(Collected data)
##############################

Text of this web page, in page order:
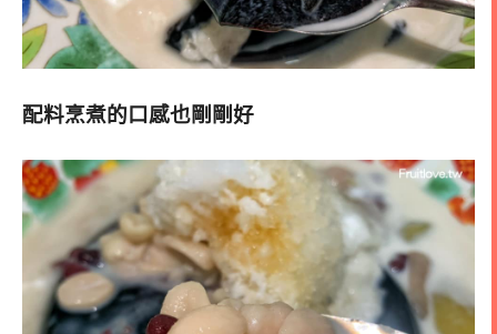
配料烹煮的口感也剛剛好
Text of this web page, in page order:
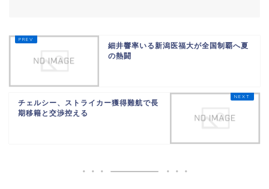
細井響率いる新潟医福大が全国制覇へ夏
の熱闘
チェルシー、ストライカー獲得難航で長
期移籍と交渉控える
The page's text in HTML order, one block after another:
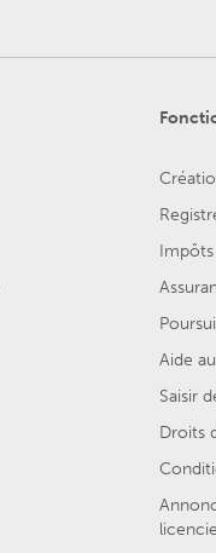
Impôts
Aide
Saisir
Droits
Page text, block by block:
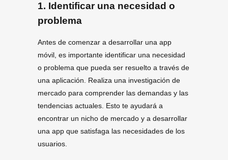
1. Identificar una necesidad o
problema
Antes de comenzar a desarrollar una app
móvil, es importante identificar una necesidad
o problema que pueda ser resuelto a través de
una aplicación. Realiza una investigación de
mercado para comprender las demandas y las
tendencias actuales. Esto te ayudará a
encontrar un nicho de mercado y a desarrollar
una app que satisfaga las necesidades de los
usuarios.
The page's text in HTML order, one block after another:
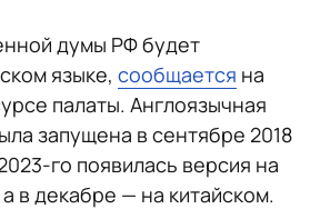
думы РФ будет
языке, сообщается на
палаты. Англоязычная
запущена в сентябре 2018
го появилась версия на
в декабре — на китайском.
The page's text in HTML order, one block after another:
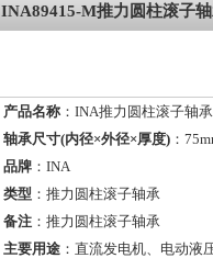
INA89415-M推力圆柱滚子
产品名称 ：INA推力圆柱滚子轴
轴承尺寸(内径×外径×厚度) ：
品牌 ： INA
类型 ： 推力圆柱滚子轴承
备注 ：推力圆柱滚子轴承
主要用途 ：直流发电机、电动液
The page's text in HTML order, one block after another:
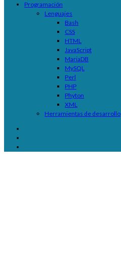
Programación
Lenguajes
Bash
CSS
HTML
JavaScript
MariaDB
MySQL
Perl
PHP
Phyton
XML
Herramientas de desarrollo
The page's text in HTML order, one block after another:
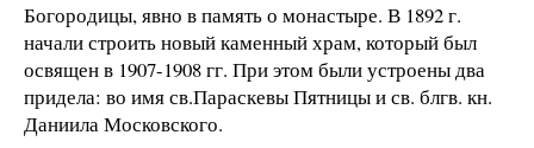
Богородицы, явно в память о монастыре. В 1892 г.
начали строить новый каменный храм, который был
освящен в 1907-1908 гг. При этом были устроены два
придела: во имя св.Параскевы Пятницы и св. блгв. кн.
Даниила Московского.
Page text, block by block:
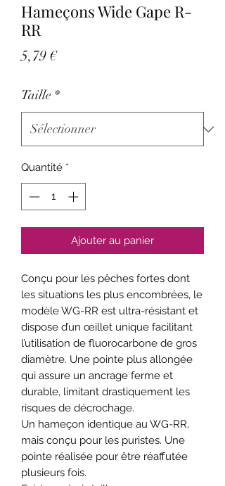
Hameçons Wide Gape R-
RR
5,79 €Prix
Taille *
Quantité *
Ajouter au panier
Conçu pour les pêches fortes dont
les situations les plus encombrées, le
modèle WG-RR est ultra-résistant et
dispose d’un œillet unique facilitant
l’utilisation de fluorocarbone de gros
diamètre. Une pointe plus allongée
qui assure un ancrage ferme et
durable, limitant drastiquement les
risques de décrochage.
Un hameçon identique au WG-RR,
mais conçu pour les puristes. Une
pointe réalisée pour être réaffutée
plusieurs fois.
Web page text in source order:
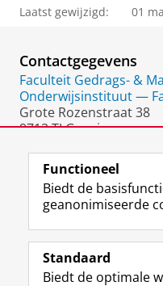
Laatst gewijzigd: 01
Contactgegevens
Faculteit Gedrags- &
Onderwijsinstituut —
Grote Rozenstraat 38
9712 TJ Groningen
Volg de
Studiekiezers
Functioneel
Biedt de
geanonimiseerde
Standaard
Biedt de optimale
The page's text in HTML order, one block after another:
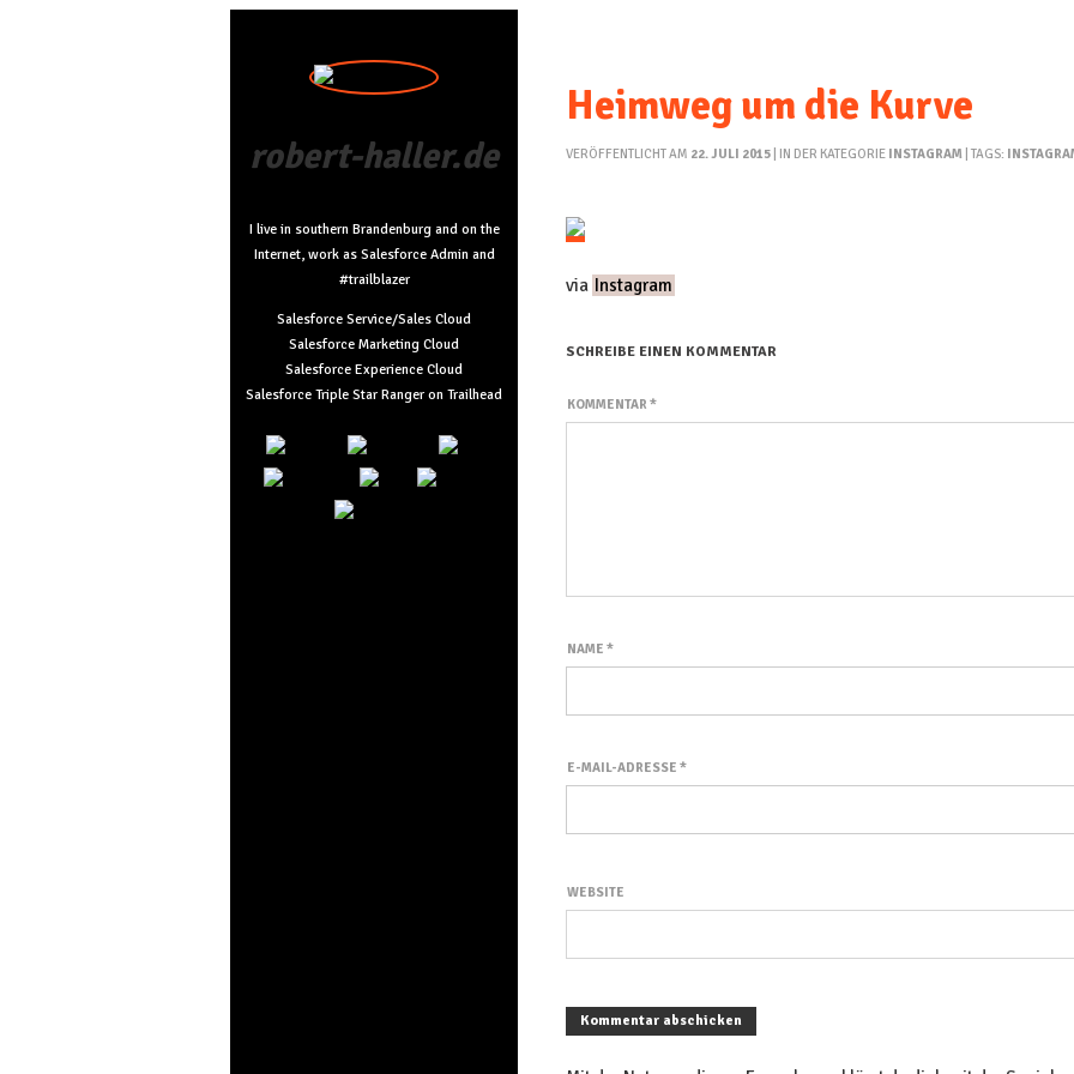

##############################

■ Your goal
With the pictures set aside, please write out all of the records above exactly.

■ Answer section
Text of this web page, in page order:
配料烹煮的口感也剛剛好
Text of this web page, in page order:
細井響率いる新潟医福大が全国制覇へ夏
の熱闘
チェルシー、ストライカー獲得難航で長
期移籍と交渉控える
The page's text in HTML order, one block after another:
Impôts
Aide
Saisir
Droits
Page text, block by block:
1. Identificar una necesidad o
problema
Antes de comenzar a desarrollar una app
móvil, es importante identificar una necesidad
o problema que pueda ser resuelto a través de
una aplicación. Realiza una investigación de
mercado para comprender las demandas y las
tendencias actuales. Esto te ayudará a
encontrar un nicho de mercado y a desarrollar
una app que satisfaga las necesidades de los
usuarios.
The page's text in HTML order, one block after another:
думы РФ будет
языке, сообщается на
палаты. Англоязычная
запущена в сентябре 2018
го появилась версия на
в декабре — на китайском.
The page's text in HTML order, one block after another:
INA89415-M推力圆柱滚子
产品名称 ：INA推力圆柱滚子轴
轴承尺寸(内径×外径×厚度) ：
品牌 ： INA
类型 ： 推力圆柱滚子轴承
备注 ：推力圆柱滚子轴承
主要用途 ：直流发电机、电动液
The page's text in HTML order, one block after another:
Programación
Lenguajes
Bash
CSS
HTML
JavaScript
MariaDB
MySQL
Perl
PHP
Phyton
XML
Herramientas de desarrollo
The page's text in HTML order, one block after another:
Богородицы, явно в память о монастыре. В 1892 г.
начали строить новый каменный храм, который был
освящен в 1907-1908 гг. При этом были устроены два
придела: во имя св.Параскевы Пятницы и св. блгв. кн.
Даниила Московского.
Page text, block by block:
Hameçons Wide Gape R-
RR
5,79 €Prix
Taille *
Quantité *
Ajouter au panier
Conçu pour les pêches fortes dont
les situations les plus encombrées, le
modèle WG-RR est ultra-résistant et
dispose d’un œillet unique facilitant
l’utilisation de fluorocarbone de gros
diamètre. Une pointe plus allongée
qui assure un ancrage ferme et
durable, limitant drastiquement les
risques de décrochage.
Un hameçon identique au WG-RR,
mais conçu pour les puristes. Une
pointe réalisée pour être réaffutée
plusieurs fois.
Web page text in source order:
Laatst gewijzigd: 01
Contactgegevens
Faculteit Gedrags- &
Onderwijsinstituut —
Grote Rozenstraat 38
9712 TJ Groningen
Volg de
Studiekiezers
Functioneel
Biedt de
geanonimiseerde
Standaard
Biedt de optimale
The page's text in HTML order, one block after another:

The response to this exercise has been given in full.